[Year 12 SofDev] Pseudocode standards

Russo, Frank R Russo.Frank.R at edumail.vic.gov.au
Wed May 18 15:50:16 EST 2011


Love the Nasty Spiderman reference too funny...I will use that one with my year 11's unit 2 with your permission of course Andrew ?

Frank

[cid:image001.jpg at 01CC1573.47C5F600]
Frank Russo
Leading Teacher - Timetabling & Daily Organiser
Monterey Secondary College
Frankston North, 3200
Phone: 9781-7700

________________________________
From: sofdev-bounces at edulists.com.au [mailto:sofdev-bounces at edulists.com.au] On Behalf Of Andrew Shortell
Sent: Wednesday, 18 May 2011 3:06 PM
To: Year 12 Software Development Teachers' Mailing List
Subject: Re: [Year 12 SofDev] Pseudocode standards

Hi Mark

Before we get too carried away with producing a complex definitive set of constructs I would like you (and everyone else too) to carefully read the examiners' reports since 1991 about the question(s) involving writing pseudo code or reading pseudo code and flowcharts and Nasty spiderman diagrams and match them up to the questions themselves.
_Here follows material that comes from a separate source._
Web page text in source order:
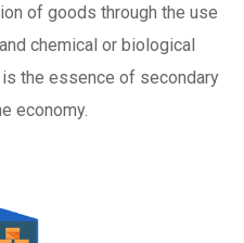
of goods through the use
chemical or biological
the essence of secondary
economy.

Then consider carefully the level at which these questions have had to be pitched to elicit a reasonable spread of results. (an average of 50% of the available marks is nice )

One needs to carefully consider the purpose of VCE

CATs/SACs/projects are very different to exams

My 5c worth (given that the face value is nearly less than the metal in it!)

Andrew
--
Andrew Shortell

mailto:shortell at get2me.net
Heidelberg Teaching Unit
Ph 9470 3403
Fax  9470 3215



On 18/05/11 11:16 AM, "Mark KELLY" <kel at mckinnonsc.vic.edu.au> wrote:
Hi Claudia and all

Is there any news on what pseudocode we can expect to be "standard" in SD exams?  Until recently there wasn't even a FOR structure in pseudocode, but it's there now (Q4 in the sample questions) - a good move.
What other structures and syntaxes does VCAA consider appropriate?
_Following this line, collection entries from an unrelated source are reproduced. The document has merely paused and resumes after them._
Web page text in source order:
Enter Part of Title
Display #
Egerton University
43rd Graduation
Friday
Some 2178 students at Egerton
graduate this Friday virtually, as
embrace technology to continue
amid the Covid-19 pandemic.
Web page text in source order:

Just as the lack of complex structures in flowcharts result in primitive and bulky representations of design, a pseudocode lacking important programming primitives must hamstring the potential of pseudocode-based questions.
I suggest we need some more powerful data and control structures in our pseudocode that better reflect the standards seen in all modern languages.
The exact naming is neither here nor there as long as they're intelligible to everyone...

= for assignment.  Why do we persist with  <- when it's not used in any language and is so hard to typeset for printing??

IF-ELSEIF-ELSE-ENDIF (including AND/OR as logical operators)

The three basic loops...
FOR-NEXT
DO-WHILE
LOOP-UNTIL (or REPEAT-UNTIL like last year's exam had)

I'd like pseudocode to be able to declare variables and arrays.  It's a vital programming concept...
DECLARE var AS type
DECLARE array(a,b) AS type

Add some decent I/O operators...
INPUT (from keyboard) and READ (from a file)
DISPLAY (onscreen), WRITE (to file) and PRINT (to paper)
OPEN - CLOSE text file
MESSAGEBOX  - hell, our language has to be GUI but there's no GUI support in the pseudocode.

One major omission in current pseudocode is the concept of modularity: I've never seen a subprogram or function call.
We could really improve the power and reality of algorithms by allowing modularity with
CALL subprogram(parameters)
SUBPROGRAM(parameters)-END SUBPROGRAM
FUNCTION(parameters)-END FUNCTION (with RETURN value)

And if the examiners want to introduce new functions all they have to do is explain them before using them. It's not too hard.

Have I left out any important programming concepts you think we could use in pseudocode?